Susanoo is a temperamental god, sometimes acting as a villain and sometimes as a hero. He is indiscriminatory with his soggy wrath. Everyone is identically drenched. Rich and poor, foreigner and Japanese are treated as equals by the downpour. My light brown hair and height still stand out and all the conversation I can make is to proclaim ame (rain in Japanese), but here, seeking shelter from a god under a five hundred year old canopy, it does not matter.
There were flickers of familiarity leading up to my trip to Itsukushima. When I glanced over my host sister’s shoulder and recognize math on her summer homework. When I knew the name of an anime character on a student’s folder and was later presented with a pencil drawing of said character. These were fleeting moments when I forgot that the short, black haired people around me did not speak my language.

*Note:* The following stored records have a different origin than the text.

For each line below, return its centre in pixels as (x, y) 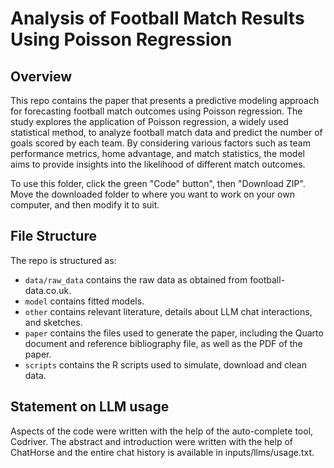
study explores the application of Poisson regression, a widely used (149, 121)
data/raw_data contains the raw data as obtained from (136, 279)
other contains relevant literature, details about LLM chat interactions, (168, 311)
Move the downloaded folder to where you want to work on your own (152, 194)
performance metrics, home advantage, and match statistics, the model (157, 153)
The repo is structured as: (63, 260)
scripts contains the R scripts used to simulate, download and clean (165, 364)
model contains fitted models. (84, 301)
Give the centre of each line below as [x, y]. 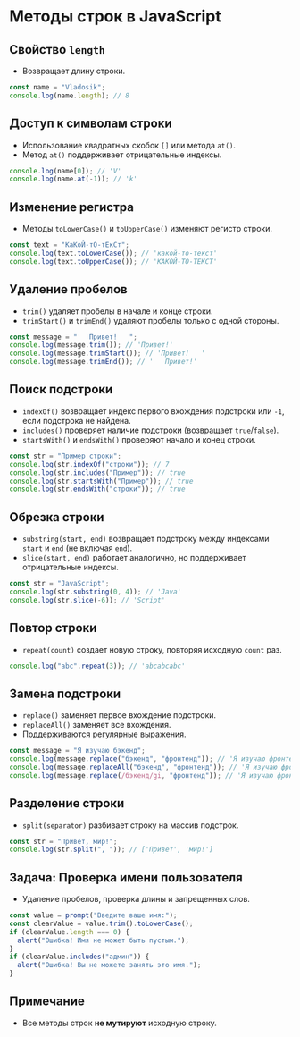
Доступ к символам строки [91, 124]
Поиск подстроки [61, 389]
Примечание [47, 1002]
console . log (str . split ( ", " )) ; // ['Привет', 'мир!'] [112, 850]
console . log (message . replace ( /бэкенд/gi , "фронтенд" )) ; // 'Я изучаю [142, 775]
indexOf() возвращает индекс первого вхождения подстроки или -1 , [153, 411]
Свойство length [57, 50]
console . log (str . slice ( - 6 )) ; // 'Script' [87, 600]
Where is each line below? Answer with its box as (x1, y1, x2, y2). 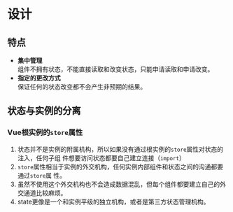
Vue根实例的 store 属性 (7, 127, 83, 137)
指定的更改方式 (17, 74, 61, 82)
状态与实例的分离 (7, 105, 81, 117)
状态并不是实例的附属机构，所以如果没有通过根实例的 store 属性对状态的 (17, 145, 224, 153)
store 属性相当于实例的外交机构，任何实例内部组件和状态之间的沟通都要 (17, 162, 224, 171)
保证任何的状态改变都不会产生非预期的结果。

These experiences were diluted by a foggy haze not unlike the one that shrouded Itsukushima’s torii. These were split second comforts that soon faded into the discomfort I felt when I could not read street signs. The week and a half leading up to my shrine visit was not having a textbook for the English class I sat in on and realizing I had forgotten my pajamas at home in North Carolina. It was only picking out the word for snow in a five minute song. It was the shower room being locked at the complex in Tokyo I stayed in the first night and having to go to bed sweaty and then waking up in the middle of the night because of a small earthquake. It was wanting to yell “I am not an ignorant tourist, I am staying here for four weeks!” every time I got a sideway glance on public trains.
The week and a half before Itsukushima I was drowning in my American-ness. I was distracted by everyone-around-me’s Japanese-ness. I was haunted by the things I did not understand and often felt left out because I did not belong anywhere in the society. That changed as I stared out across the water at the red gate, my hair and clothes dripping on the wood floor. In the rain and fog and absence of sunlight I was struck by an idea.

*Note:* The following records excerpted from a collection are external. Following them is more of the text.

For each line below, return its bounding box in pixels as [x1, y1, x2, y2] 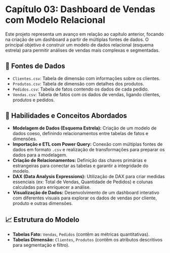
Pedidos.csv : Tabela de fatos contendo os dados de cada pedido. [12, 86, 149, 92]
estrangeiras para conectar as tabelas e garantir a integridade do [12, 162, 148, 168]
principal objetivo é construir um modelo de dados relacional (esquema [5, 41, 154, 48]
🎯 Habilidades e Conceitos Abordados [5, 111, 127, 120]
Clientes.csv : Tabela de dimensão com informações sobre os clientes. [12, 75, 160, 81]
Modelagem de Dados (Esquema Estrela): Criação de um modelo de [12, 125, 157, 131]
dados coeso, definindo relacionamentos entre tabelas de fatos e [12, 130, 149, 136]
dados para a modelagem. [12, 152, 67, 158]
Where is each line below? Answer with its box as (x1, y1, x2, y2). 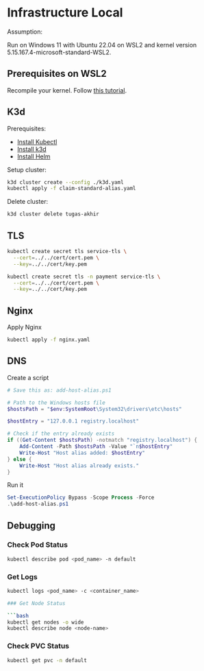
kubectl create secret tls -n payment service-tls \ (7, 273, 161, 280)
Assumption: (7, 27, 43, 36)
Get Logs (7, 572, 38, 581)
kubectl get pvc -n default (7, 657, 88, 663)
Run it (7, 481, 24, 489)
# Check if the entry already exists (7, 430, 115, 437)
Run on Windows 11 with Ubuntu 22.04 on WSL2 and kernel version (7, 40, 197, 49)
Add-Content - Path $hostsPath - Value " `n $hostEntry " (19, 443, 173, 450)
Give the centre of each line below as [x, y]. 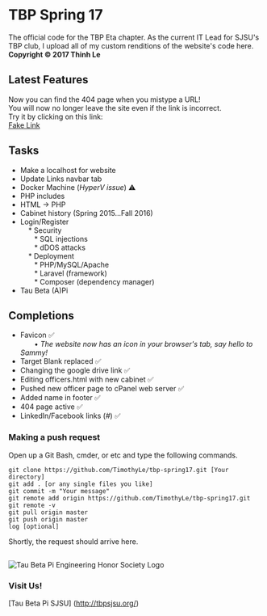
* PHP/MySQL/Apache [72, 264]
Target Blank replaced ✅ [60, 361]
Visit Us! [25, 585]
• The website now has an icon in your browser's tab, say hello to [144, 344]
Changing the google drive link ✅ [75, 370]
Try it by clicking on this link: [56, 116]
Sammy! [34, 352]
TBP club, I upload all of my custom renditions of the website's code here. [131, 45]
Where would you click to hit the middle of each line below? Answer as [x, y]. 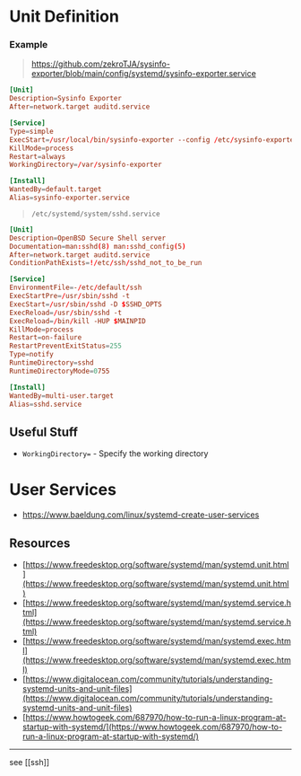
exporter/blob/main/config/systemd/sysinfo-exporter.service [144, 74]
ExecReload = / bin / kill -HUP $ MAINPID [77, 321]
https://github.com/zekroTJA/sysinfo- [100, 64]
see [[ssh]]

Belonging is not forgetting that the people around me were Japanese. I did not have to be home to feel at home. Being comfortable in a place and with a people is to remember that embarrassment and compassion and amusement are like rain drops. Emotions soak through people’s clothes and langauge and hair color to leave them, leave us, utterly human. There is a kinship that comes with being caught in the rain.